(TASK REQUIREMENTS)
Give back, word for word, the lines in the listing below from the one holding "SensorDiscovery listens for" down to the one holding "data and Flow", both ends included.

(INFORMATION)
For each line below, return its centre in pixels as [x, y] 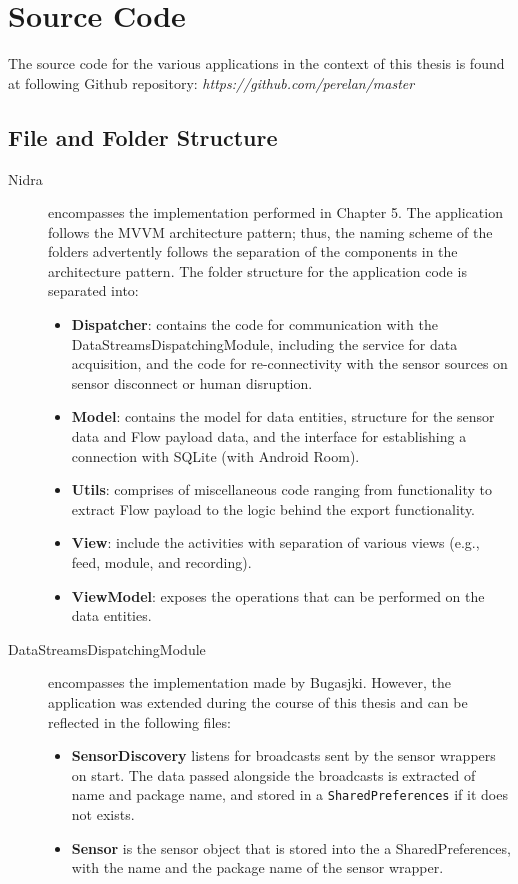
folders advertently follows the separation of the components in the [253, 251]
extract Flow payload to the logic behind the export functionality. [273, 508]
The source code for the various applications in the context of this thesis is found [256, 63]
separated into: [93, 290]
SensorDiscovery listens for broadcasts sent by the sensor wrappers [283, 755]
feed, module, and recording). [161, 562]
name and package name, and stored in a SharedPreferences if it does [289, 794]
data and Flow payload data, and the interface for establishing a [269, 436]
* * *
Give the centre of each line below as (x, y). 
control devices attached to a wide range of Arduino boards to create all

(COMPLETED TASK)
SensorDiscovery listens for broadcasts sent by the sensor wrappers [283, 755]
feed, module, and recording). [161, 562]
name and package name, and stored in a SharedPreferences if it does [289, 794]
data and Flow payload data, and the interface for establishing a [269, 436]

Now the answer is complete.